DEPRESSION — Many experts debate if alcohol abuse or depression comes first. Some studies show heavy drinking can lead to depression and vice-versa. We know for sure, they're linked.

GOUT — Alcohol abuse can aggravate existing cases of gout - a painful disease of the joints.

SEIZURES — Heavy drinking can cause epilepsy and trigger seizures even in those who don't suffer from epilepsy. 

NERVE DAMAGE — Heavy drinking can cause a form of nerve damage known as alcoholic neuropathy, which can produce a pain and numbness in the muscles.
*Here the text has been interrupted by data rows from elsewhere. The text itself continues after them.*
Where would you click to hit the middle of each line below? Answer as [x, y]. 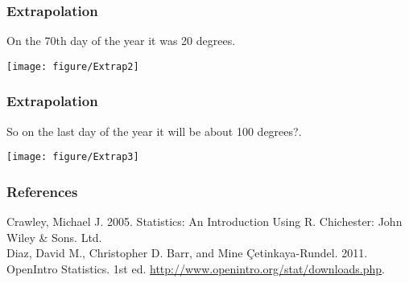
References [42, 191]
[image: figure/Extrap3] [73, 157]
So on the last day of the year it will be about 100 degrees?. [154, 131]
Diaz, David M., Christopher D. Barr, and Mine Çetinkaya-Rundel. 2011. [187, 253]
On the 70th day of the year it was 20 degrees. [121, 41]
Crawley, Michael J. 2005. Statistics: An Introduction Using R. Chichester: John [204, 221]
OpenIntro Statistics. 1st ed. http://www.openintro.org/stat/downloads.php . [196, 268]
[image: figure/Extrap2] [73, 66]
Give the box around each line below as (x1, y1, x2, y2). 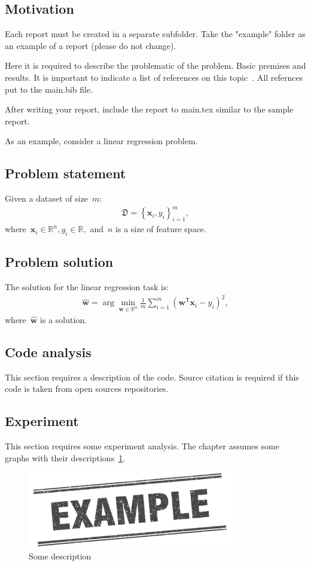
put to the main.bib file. (5, 83, 93, 95)
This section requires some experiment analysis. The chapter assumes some (5, 440, 279, 452)
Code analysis (5, 342, 92, 361)
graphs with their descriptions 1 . (5, 451, 126, 464)
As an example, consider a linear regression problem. (5, 135, 198, 147)
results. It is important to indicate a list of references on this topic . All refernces (5, 71, 303, 83)
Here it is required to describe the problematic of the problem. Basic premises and (5, 59, 306, 72)
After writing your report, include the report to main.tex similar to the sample (5, 103, 294, 115)
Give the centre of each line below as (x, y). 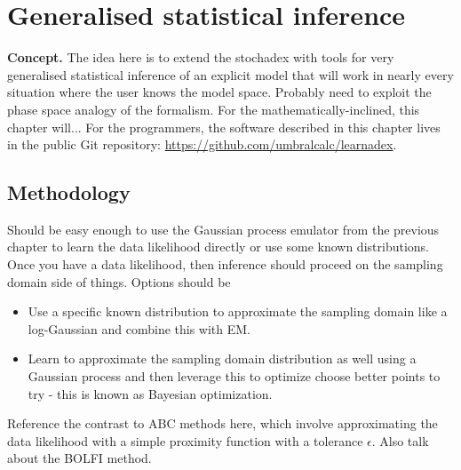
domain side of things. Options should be (119, 281)
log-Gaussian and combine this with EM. (139, 328)
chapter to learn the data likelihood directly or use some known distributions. (218, 247)
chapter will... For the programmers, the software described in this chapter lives (224, 127)
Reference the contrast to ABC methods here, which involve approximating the (223, 423)
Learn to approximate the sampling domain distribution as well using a (222, 358)
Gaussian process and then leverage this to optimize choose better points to (234, 376)
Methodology (69, 192)
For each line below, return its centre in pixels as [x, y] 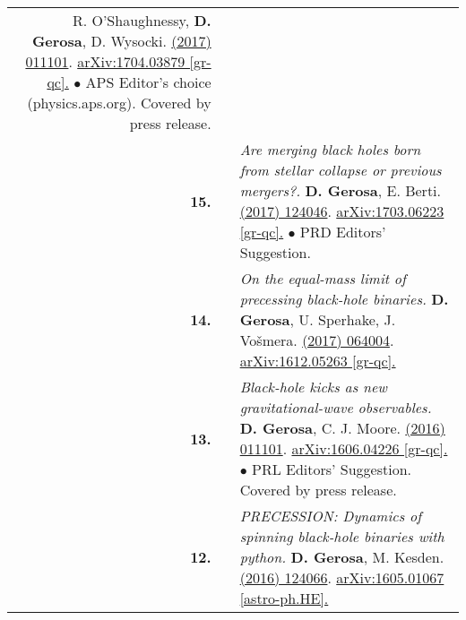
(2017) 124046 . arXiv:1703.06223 [342, 211]
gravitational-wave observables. [336, 407]
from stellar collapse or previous [341, 170]
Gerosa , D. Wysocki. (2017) [121, 41]
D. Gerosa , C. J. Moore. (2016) [342, 428]
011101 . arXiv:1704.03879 [105, 61]
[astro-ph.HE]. [284, 598]
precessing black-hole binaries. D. [344, 299]
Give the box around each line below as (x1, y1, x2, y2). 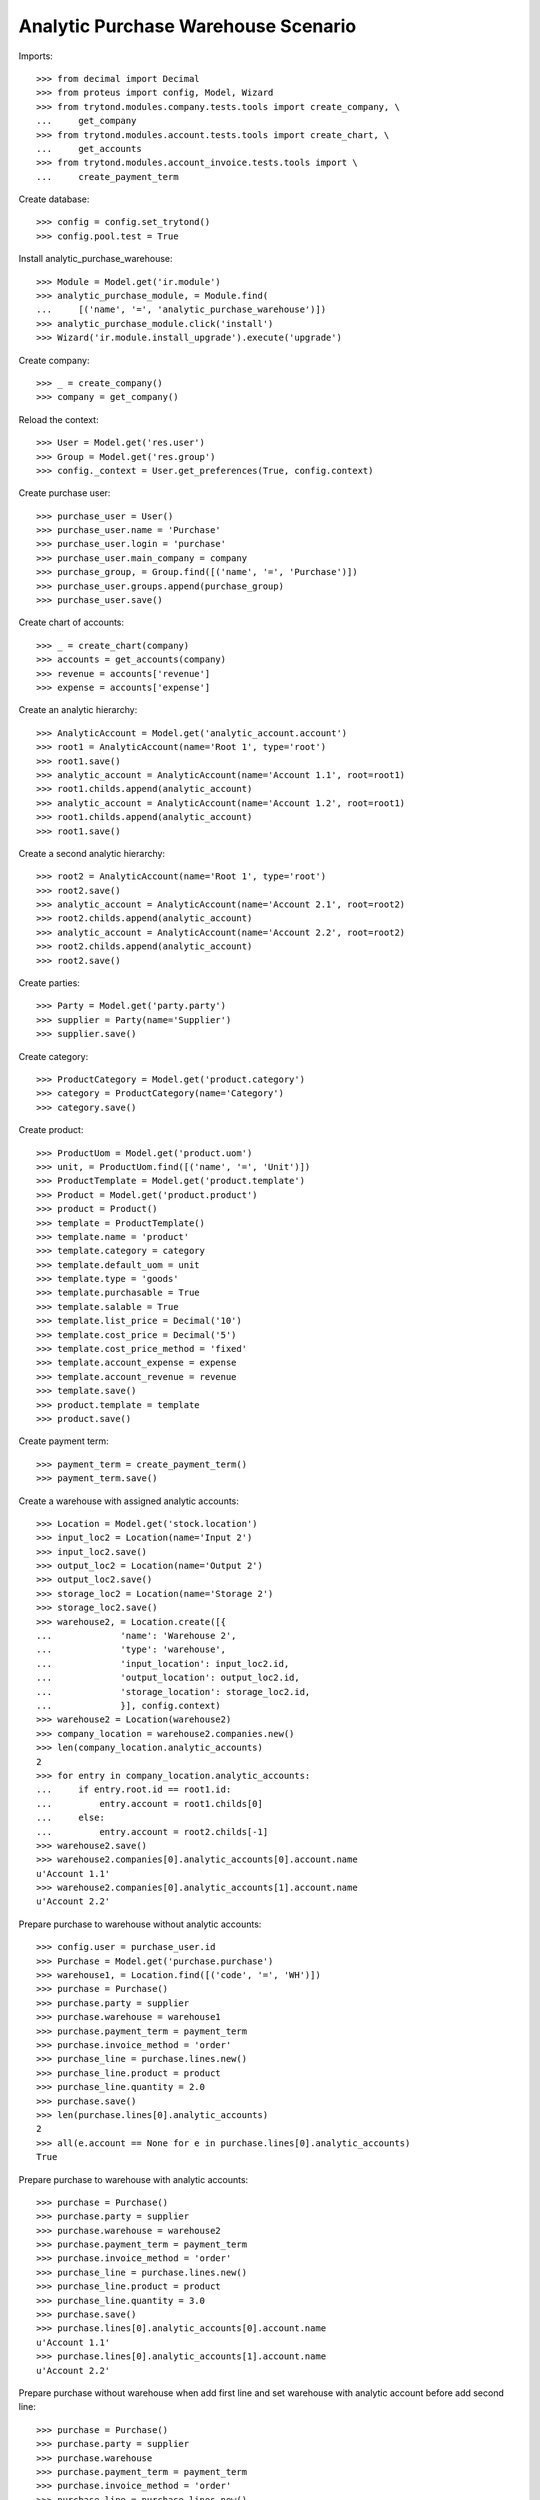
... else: (36, 1812, 105, 1824)
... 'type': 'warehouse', (36, 1644, 227, 1655)
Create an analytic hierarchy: (18, 704, 138, 716)
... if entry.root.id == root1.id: (36, 1784, 232, 1795)
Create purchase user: (18, 487, 111, 499)
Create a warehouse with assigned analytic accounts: (18, 1495, 240, 1507)
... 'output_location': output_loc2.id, (36, 1672, 300, 1684)
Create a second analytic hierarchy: (18, 847, 165, 859)
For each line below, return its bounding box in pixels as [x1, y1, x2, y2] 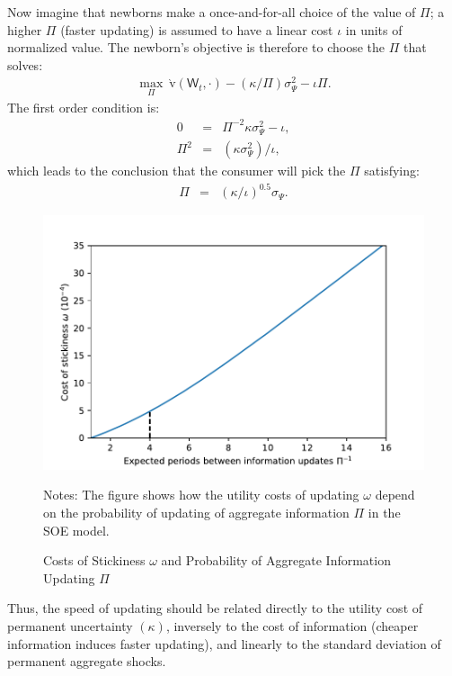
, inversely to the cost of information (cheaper [165, 616, 419, 635]
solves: [7, 55, 43, 74]
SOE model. [43, 520, 110, 539]
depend [375, 485, 415, 504]
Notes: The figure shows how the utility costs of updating [43, 485, 359, 504]
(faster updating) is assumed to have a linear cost [60, 20, 333, 39]
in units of [345, 20, 403, 39]
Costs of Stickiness [43, 551, 146, 570]
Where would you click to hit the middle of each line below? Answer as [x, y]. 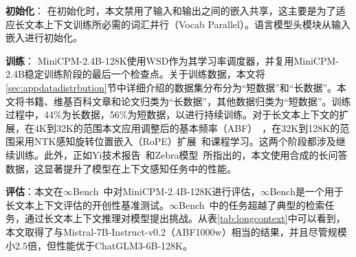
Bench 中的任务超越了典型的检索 [252, 204]
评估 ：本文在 [34, 191]
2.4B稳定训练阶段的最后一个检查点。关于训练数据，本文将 [135, 74]
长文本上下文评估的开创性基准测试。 [87, 204]
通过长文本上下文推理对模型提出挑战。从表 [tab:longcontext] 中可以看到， [185, 218]
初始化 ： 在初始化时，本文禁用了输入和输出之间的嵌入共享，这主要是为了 [171, 10]
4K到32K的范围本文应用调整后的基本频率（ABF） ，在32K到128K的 [187, 127]
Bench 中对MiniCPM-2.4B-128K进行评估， [167, 191]
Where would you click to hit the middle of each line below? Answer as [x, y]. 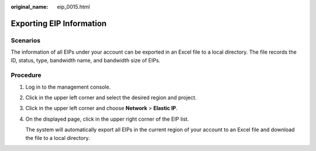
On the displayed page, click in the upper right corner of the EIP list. [107, 119]
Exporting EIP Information [59, 23]
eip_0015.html [73, 7]
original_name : [30, 7]
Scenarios [26, 40]
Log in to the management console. [68, 87]
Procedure [26, 75]
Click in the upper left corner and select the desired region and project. [111, 98]
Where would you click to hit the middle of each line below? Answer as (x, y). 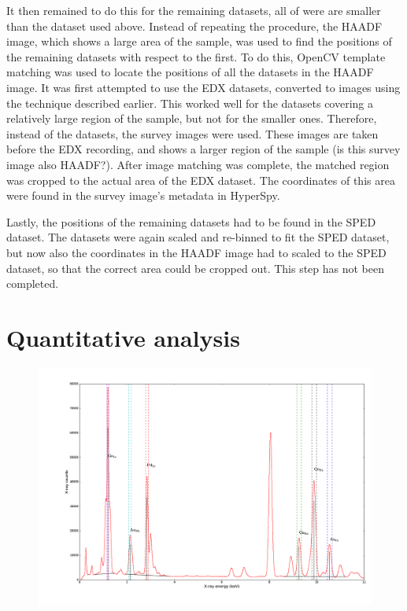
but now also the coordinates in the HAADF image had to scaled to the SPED (196, 252)
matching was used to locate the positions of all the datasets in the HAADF (190, 72)
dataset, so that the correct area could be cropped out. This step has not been (196, 268)
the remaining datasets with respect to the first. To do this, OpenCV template (196, 56)
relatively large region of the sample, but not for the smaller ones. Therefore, (192, 118)
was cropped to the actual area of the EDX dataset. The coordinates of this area (201, 180)
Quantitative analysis (123, 337)
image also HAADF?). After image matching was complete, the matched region (198, 164)
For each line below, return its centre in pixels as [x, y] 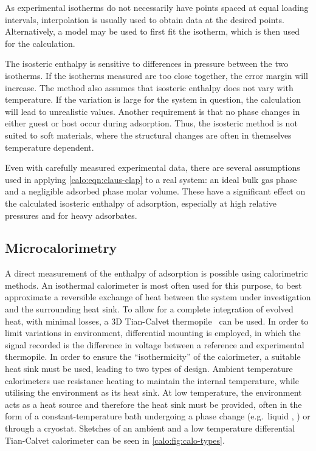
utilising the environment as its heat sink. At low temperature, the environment [153, 392]
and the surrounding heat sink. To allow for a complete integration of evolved [149, 309]
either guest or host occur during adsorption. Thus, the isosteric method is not [151, 123]
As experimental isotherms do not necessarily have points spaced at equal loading [157, 7]
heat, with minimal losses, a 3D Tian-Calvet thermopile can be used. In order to [157, 321]
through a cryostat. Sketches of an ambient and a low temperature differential [150, 428]
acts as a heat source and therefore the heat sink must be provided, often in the [153, 404]
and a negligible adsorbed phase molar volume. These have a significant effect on [155, 191]
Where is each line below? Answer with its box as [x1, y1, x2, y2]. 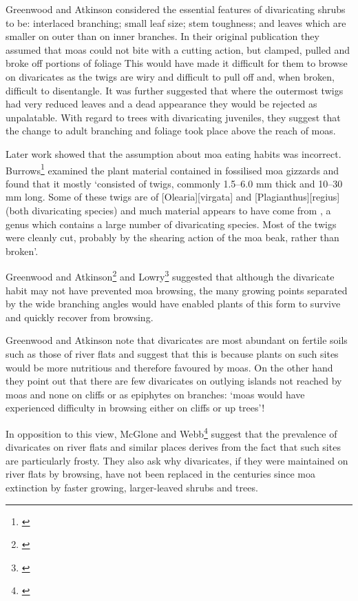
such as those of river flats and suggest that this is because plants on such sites [6, 346, 339, 360]
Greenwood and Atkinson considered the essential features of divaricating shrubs [6, 2, 346, 16]
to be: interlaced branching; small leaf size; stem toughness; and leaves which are [6, 15, 346, 30]
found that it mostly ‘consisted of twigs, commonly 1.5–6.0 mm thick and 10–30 [6, 176, 343, 190]
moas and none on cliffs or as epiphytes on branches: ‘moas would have [6, 387, 305, 401]
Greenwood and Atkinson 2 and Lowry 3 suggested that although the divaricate [6, 267, 335, 283]
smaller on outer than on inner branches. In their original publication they [6, 29, 319, 43]
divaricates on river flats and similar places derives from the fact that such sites [6, 440, 341, 454]
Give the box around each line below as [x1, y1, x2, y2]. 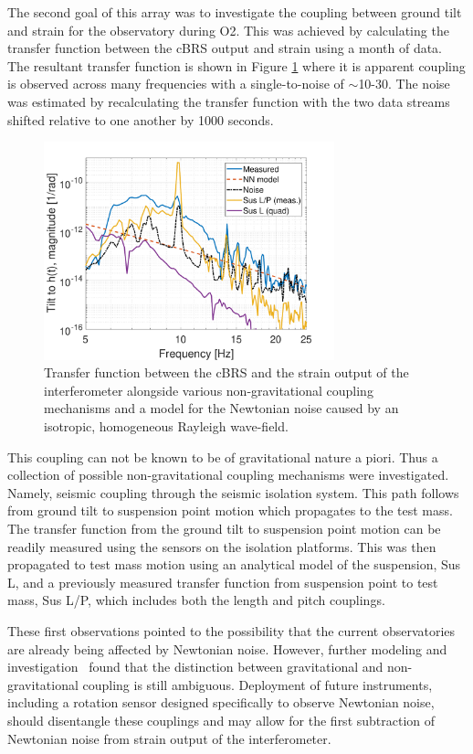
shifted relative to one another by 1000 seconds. [7, 110, 274, 129]
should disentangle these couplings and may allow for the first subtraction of [7, 710, 436, 729]
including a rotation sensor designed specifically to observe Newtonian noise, [7, 693, 435, 712]
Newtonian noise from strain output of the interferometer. [7, 728, 331, 748]
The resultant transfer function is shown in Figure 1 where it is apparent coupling [7, 56, 466, 75]
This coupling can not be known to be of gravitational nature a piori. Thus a [7, 447, 438, 466]
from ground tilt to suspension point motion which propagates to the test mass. [7, 501, 453, 520]
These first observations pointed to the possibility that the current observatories [7, 621, 456, 640]
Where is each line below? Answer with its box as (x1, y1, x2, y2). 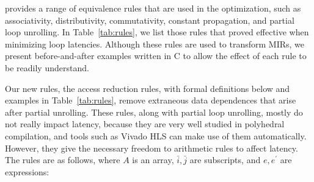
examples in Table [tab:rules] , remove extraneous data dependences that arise (5, 94, 296, 107)
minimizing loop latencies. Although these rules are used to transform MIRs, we (5, 37, 305, 50)
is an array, (132, 153, 174, 166)
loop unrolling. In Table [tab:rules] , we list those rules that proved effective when (5, 26, 309, 38)
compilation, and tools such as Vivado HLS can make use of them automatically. (5, 129, 307, 142)
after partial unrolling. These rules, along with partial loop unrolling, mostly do (5, 105, 303, 118)
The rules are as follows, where (5, 153, 120, 166)
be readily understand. (5, 61, 89, 74)

It can also cause erectile dysfunction, incontinence and constipation. 

INFECTIOUS DISEASE — Excessive amounts of alcohol can weaken the immune system, leaving the body most susceptible to infectious disease. 

Help and Treatments for Alcohol Abuse

  1. First, ask yourself what type of drinker you are?
  2. Be aware of your drinking patterns. Learn ways to cut back on drinking.
  3. If you cannot control your drinking or if your drinking is becoming harmful to yourself or others, seek help from:
  4. Educate yourself and dive deeper into the causes and treatments for alcohol abuse through this informational database.


  • Detoxification
  • Rehabilitation
  • Maintenance of sobriety
  • Nutrition and diet


  • Avoid people and places that make drinking the norm, and find new, non-drinking friends.
  • Join a self-help group.
  • Enlist the help of family and friends.
  • Replace your negative dependence on alcohol with positive dependencies such as a new hobby or volunteer work with church or civic groups.
  • Start exercising. Exercise releases chemicals in the brain that provide a "natural high." Even a walk after dinner can be tranquilizing.